Set your debug level to something greater than 1 so you can see the query log and make sure that Cake isn't doing two queries to fetch your data. If that is the case then the first query is not actually referencing the second table.
If you want to manually force a join in these situations you can use the Ad-Hoc joins method outlined by Nate at the following link.
http://bakery.cakephp.org/articles/view/quick-tip-doing-ad-hoc-joins-in-model-find
I have found two ways to get around this.
The first is to define the second level associacion directly in the model.
Now you will have access to this data everywhere.
It should look something like this.....
var $belongsTo = array(
'Foo' => array(
'className' => 'Foo', //unique name of 1st level join ( Model Name )
'foreignKey' => 'foo_id', //key to use for join
'conditions' => '',
'fields' => '',
'order' => ''
),
'Bar' => array(
'className' => 'Bar', //name of 2nd level join ( Model Name )
'foreignKey' => false,
'conditions' => array(
'Bar.id = Foo.bar_id' //id of 2nd lvl table = associated column in 1st level join
),
'fields' => '',
'order' => ''
)
);
The problem with this method is that it could make general queries more complex than they need be.
You can thus also add the second level queries directly into te find or paginate statement as follows: (Note: I found that for some reason you can't use the $belongsTo associations in the second level joins and will need to redefine them if they are already defined. eg if 'Foo' is already defined in $belongsTo, you need to create a duplicate 'Foo1' to make the association work, like the example below.)
$options['joins'] = array(
array('table' => 'foos',
'alias' => 'Foo1',
'type' => 'inner',
'conditions' => array(
'CurrentModel.foo_id = Foo1.id'
)
),
array('table' => 'bars',
'alias' => 'Bar',
'type' => 'inner',
'foreignKey' => false,
'conditions' => array(
'Bar.id = Foo1.bar_id'
)
)
);
$options['conditions'] = array('Bar.column' => "value");
$this->paginate = $options;
$[modelname] = $this->paginate();
$this->set(compact('[modelname]'));
I hope this is clear enough to understand and that it helps someone.
Check your recursive value.
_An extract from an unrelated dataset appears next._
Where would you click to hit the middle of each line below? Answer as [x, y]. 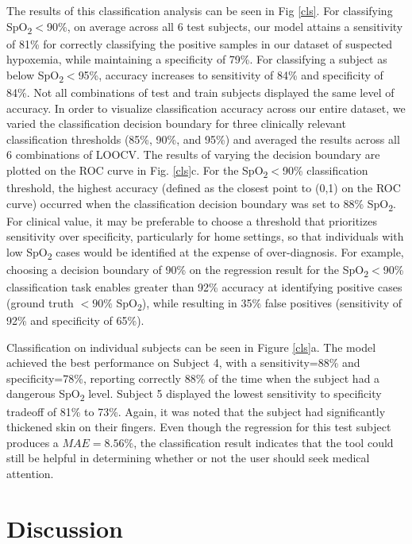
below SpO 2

If it's too limiting, it will ignore the containable links, IIRC. I remember bumping into this a few times. I'd try containing multiple models, but my recursive option was set to 0 and nothing would get pulled. For your example, I'd think that a value of 1 (the default) would suffice, but maybe you've explicitly set it to 0 somewhere?
You can add before your call to find() the following:
$this->Question->order = 'Question.created DESC';
Yeah, I couldn't work out how to sort based on the related/associated model, so ended up using the Set::sort() method. Checkout this article for a good explanation.
// This finds all FAQ articles sorted by:
// Category.sortorder, then Category.id, then Faq.displaying_order
$faqs = $this->Faq->find('all', array('order' => 'displaying_order'));
$faqs = Set::sort($faqs, '{n}.Category.id', 'ASC');
$faqs = Set::sort($faqs, '{n}.Category.sortorder', 'ASC');
...And yes, it should probably be a Category->find() but unfortunately the original developer didn't code it that way, and I didn't wanna rework the views.